What is expected:
Report how many lines of the listing include the word "floor"; nothing else should be written.

== Segment start ==

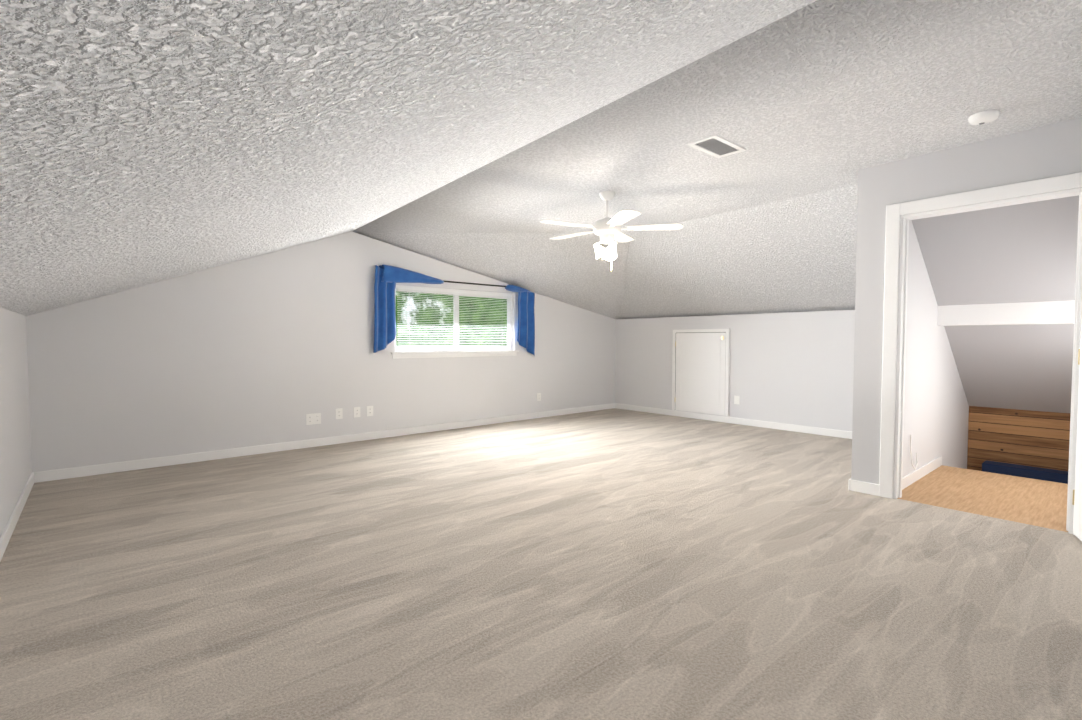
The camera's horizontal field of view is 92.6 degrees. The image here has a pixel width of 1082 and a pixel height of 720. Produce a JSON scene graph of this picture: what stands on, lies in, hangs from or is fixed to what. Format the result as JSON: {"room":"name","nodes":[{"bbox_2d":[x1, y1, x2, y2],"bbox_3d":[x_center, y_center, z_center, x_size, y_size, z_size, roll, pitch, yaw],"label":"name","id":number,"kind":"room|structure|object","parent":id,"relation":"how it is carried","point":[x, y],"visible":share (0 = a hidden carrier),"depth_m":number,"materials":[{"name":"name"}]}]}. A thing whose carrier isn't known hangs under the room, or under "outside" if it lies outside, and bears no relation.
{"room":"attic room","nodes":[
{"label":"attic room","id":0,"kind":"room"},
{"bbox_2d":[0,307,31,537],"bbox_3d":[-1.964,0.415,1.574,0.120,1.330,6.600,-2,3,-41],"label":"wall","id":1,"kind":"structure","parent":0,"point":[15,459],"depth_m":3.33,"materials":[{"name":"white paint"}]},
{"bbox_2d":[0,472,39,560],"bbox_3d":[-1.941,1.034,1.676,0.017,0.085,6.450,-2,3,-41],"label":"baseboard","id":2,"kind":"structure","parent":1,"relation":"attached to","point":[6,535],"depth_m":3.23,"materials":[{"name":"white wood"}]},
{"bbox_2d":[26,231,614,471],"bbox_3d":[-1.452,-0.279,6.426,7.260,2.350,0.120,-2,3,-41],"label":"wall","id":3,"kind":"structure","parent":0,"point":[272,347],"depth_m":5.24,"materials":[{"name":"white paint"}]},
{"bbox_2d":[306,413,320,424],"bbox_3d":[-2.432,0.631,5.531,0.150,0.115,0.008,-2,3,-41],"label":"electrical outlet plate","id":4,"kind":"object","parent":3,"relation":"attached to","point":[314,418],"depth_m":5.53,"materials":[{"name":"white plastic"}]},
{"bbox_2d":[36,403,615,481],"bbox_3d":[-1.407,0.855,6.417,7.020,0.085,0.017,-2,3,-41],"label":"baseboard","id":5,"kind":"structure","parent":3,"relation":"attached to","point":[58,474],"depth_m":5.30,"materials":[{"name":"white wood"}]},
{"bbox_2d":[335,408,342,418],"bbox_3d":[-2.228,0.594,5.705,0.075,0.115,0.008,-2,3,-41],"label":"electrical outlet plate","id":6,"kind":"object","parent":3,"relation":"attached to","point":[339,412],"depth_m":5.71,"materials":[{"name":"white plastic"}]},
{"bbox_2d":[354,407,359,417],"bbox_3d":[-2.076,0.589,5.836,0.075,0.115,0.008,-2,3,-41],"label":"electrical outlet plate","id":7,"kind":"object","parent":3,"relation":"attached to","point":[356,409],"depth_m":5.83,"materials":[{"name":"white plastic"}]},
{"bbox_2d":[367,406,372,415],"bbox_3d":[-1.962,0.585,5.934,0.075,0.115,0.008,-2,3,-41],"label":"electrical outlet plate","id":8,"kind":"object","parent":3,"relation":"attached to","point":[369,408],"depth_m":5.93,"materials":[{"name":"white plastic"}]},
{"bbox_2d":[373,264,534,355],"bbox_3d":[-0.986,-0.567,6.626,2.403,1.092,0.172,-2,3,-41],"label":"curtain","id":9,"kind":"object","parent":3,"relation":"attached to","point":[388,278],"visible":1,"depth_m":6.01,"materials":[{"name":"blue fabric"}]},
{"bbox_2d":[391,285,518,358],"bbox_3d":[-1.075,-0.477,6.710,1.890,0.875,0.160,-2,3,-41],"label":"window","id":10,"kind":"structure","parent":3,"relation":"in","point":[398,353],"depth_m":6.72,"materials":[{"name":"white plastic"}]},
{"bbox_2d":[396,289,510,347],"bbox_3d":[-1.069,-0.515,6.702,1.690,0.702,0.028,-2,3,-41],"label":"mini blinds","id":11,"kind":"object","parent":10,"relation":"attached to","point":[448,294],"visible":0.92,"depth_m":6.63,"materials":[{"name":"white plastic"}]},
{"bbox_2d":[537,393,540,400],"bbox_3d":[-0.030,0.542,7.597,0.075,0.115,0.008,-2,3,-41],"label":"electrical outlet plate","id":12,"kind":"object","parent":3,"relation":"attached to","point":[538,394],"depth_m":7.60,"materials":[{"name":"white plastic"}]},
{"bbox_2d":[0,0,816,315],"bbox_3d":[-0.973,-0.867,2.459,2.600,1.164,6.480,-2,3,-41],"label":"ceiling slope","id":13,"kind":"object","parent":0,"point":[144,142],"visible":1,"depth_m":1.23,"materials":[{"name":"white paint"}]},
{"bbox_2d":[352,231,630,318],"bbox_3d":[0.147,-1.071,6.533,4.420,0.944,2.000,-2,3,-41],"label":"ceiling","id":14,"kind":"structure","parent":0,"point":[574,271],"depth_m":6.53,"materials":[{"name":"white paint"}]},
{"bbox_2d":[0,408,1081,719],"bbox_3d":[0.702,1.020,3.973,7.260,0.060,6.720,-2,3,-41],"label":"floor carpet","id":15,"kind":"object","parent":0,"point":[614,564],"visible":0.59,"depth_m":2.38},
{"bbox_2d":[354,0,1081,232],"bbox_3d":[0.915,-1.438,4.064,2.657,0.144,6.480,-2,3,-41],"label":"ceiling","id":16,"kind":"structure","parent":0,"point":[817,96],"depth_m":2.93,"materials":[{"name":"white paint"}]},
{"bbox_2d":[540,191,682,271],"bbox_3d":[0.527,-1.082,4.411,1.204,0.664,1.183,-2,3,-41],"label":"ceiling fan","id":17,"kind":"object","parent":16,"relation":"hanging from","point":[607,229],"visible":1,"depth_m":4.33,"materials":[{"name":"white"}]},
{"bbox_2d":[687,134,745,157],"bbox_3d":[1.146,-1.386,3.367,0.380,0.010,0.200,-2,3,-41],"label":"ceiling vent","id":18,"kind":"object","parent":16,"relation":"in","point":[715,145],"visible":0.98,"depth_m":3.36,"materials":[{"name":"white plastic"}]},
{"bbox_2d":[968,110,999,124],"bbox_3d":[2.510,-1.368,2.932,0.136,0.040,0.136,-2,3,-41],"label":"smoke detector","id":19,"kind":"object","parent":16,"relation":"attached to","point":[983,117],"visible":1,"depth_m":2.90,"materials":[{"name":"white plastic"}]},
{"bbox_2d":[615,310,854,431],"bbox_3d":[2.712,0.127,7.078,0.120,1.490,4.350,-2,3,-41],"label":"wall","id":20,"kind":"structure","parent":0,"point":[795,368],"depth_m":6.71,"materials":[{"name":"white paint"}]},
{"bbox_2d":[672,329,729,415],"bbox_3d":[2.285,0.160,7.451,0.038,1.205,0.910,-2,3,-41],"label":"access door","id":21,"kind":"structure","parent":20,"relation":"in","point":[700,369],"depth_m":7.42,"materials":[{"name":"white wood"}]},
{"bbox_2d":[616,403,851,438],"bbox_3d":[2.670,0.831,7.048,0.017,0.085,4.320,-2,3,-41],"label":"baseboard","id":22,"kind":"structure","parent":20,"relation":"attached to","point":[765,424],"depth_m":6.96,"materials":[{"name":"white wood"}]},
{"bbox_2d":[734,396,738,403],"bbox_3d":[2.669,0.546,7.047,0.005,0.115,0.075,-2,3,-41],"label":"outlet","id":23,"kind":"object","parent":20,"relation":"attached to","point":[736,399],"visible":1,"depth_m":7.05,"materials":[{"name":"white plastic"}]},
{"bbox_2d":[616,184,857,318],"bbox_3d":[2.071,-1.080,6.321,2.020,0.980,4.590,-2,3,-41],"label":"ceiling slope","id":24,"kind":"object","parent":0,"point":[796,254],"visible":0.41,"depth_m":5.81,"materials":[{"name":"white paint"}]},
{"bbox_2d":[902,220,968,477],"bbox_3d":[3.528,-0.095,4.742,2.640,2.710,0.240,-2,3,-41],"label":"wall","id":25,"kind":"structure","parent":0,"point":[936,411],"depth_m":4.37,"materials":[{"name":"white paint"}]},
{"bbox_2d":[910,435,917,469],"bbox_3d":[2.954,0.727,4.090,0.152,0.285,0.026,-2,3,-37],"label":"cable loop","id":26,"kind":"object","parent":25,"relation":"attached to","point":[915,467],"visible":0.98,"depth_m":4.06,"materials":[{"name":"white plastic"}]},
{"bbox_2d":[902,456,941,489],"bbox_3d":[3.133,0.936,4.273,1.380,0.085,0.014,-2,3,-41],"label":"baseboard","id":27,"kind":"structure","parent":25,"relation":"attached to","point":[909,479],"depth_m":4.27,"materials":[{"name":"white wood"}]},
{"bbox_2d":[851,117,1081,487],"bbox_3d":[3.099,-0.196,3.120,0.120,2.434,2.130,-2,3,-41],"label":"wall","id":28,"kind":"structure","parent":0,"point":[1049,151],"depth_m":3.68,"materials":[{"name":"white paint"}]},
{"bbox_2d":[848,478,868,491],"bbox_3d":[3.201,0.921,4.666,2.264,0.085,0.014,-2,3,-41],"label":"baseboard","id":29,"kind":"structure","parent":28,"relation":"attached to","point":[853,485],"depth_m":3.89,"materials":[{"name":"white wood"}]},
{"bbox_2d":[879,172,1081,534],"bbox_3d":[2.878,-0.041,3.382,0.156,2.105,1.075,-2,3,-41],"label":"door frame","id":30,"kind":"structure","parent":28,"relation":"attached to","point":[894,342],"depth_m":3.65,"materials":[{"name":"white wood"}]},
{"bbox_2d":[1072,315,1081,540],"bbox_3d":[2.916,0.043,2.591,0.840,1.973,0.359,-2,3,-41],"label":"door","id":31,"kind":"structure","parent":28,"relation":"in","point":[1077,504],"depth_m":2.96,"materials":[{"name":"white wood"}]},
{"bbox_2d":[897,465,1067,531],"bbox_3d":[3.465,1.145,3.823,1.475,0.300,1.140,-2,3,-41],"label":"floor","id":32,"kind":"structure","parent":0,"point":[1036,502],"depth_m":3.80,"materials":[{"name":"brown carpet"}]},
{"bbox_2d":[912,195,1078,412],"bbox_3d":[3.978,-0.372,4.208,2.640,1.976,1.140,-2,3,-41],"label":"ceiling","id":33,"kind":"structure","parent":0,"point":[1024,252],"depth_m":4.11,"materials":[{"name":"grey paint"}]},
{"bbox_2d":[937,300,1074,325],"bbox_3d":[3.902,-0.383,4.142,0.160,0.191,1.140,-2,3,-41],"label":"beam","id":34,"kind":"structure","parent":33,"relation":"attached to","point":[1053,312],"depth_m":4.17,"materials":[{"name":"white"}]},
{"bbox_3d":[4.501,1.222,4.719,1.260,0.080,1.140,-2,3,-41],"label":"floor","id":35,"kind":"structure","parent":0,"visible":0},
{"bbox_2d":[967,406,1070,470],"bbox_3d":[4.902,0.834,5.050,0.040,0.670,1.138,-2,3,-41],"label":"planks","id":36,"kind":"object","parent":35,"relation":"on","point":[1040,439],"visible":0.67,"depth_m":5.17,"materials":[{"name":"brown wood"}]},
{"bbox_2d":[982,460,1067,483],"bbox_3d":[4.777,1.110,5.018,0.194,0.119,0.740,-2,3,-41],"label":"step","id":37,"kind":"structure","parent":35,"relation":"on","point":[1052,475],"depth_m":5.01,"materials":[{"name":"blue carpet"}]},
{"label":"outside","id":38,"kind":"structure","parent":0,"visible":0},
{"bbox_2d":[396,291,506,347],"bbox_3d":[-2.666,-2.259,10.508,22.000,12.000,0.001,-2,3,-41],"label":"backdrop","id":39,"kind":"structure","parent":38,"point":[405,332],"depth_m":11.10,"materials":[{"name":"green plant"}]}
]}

== Segment end ==

Written response:
3